VibeSearchBench: Benchmarking Long-horizon Proactive Search in the Wild

Paper · arXiv 2605.27882
Deep Research AgentsQuestion Answering and SearchLLM AgentsLLM Evaluations and Benchmarks

LLM-based agents score well on search benchmarks, yet real users consistently find results unsatisfying, revealing a persistent evaluation–experience gap. We attribute this gap to existing benchmarks' reliance on over-specified queries, single-turn interactions, and fixed-schema evaluation, none of which reflect real search behavior where users and agents collaboratively refine vague intent through multi-turn dialogue. We term this paradigm VibeSearch and introduce VibeSearchBench, a benchmark comprising 200 manually curated bilingual (Chinese and English) tasks across 20 domains, split into VibeSearch-Pro (professional) and VibeSearch-Daily (daily-life) subsets. Each task pairs a user persona with a schema-free ground-truth knowledge graph, and is evaluated through a progressive-disclosure user simulator and a graph-matching evaluation framework.
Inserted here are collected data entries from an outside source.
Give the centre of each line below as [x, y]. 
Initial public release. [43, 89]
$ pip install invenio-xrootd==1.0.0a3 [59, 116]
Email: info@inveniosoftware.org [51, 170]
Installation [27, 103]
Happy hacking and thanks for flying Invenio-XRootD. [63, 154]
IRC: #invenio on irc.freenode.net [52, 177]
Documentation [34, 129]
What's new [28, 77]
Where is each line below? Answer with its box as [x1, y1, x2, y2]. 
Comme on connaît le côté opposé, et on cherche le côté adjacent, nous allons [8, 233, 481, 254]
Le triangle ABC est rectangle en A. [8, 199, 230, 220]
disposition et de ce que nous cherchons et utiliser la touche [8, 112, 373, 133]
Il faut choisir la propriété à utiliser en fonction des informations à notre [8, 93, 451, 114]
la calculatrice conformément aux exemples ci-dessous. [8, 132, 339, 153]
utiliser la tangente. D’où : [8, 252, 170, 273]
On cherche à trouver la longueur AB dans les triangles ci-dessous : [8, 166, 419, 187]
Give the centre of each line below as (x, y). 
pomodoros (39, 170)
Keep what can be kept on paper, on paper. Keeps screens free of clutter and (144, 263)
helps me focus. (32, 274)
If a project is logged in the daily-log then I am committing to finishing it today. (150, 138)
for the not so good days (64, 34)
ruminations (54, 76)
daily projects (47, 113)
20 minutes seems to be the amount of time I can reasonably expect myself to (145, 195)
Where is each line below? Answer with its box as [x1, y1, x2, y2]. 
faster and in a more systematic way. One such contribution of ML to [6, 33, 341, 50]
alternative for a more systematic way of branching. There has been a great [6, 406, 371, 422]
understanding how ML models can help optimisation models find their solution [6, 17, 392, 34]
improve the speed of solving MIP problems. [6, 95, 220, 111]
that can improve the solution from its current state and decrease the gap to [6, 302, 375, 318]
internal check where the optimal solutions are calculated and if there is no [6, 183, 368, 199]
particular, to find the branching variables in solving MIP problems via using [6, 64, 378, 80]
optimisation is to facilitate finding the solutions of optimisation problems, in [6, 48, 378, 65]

We benchmark seven frontier models under both the ReAct framework and the OpenClaw agent harness. Results show that all models remain substantially inadequate for VibeSearch (best F1: 30.30), highlighting the need for fundamental advances in long-context reasoning, proactive intent elicitation, and structured knowledge construction.

A fundamental reason is the mismatch between how benchmarks frame search tasks and how users actually search. In practice, most users do not, and indeed cannot, fully articulate their information needs upfront. A realistic search session unfolds as an iterative user-agent interaction: (USER) a vague query →(AGENT) partial results and clarification →(USER) expresses emerging preferences and needs →(AGENT) adjusts its search direction →(user-agent interaction) ... →the information need gradually converges into a concrete solution. We term this class of tasks VibeSearch. Existing mainstream search benchmarks fail to capture the VibeSearch paradigm in three critical ways. (1) Over-specified queries. Task constraints are exhaustively and explicitly packed into a single prompt, leaving no room for the agent to actively elicit user intent. (2) Single-turn interaction. Current benchmarks do not support sustained user-agent interaction, thereby skipping the most challenging and valuable step in VibeSearch: proactively and continuously mining the user's true search intent. (3) Fixed-schema outputs and evaluation. Outputs are evaluated against predetermined structures such as items, sets, or tables. However, real-world knowledge relationships are inherently complex, and user search intent is difficult to model with rigid schemas.

We argue that effective VibeSearch systems should adhere to two principles. First, search should be a process of bidirectional convergence, not unidirectional answering. Users often cannot articulate their preferences until they have seen some relevant information; the agent should therefore interleave returning partial results with asking follow-up questions, co-evolving vague needs into concrete solutions with the user, rather than following a "clarify first, search later" two-stage pipeline. Second, outputs and evaluation should be grounded in schema-free structured information. Fixed-schema evaluation, while objective and stable, is misaligned with the complex knowledge structures found in the real world; free-text evaluation requires rubric design that is inherently subjective and unstable. We observe that a directed graph without any preset schema can model arbitrary target information relevant to the search intent, while still enabling fine-grained, objectively verifiable evaluation.

We introduced VibeSearchBench, a benchmark for evaluating LLM agents on long-horizon proactive search, where agents must collaboratively refine vague user intent through multi-turn interaction and produce schema-free information graphs. Evaluation of seven frontier models under both ReAct and OpenClaw shows that even the best model achieves only 30.30 F1, with context overflow, inefficient intent elicitation, and structurally flat knowledge graph outputs identified as key bottlenecks. Ablation further confirms that architectural enhancements (sub-agents, local memory, life-long memory) yield no meaningful gains. Moreover, the inconsistent framework effects across models (e.g., OpenClaw improves Claude but leaves Kimi unchanged) underscore that optimizing for widely adopted agent harnesses is critical for real-world deployment.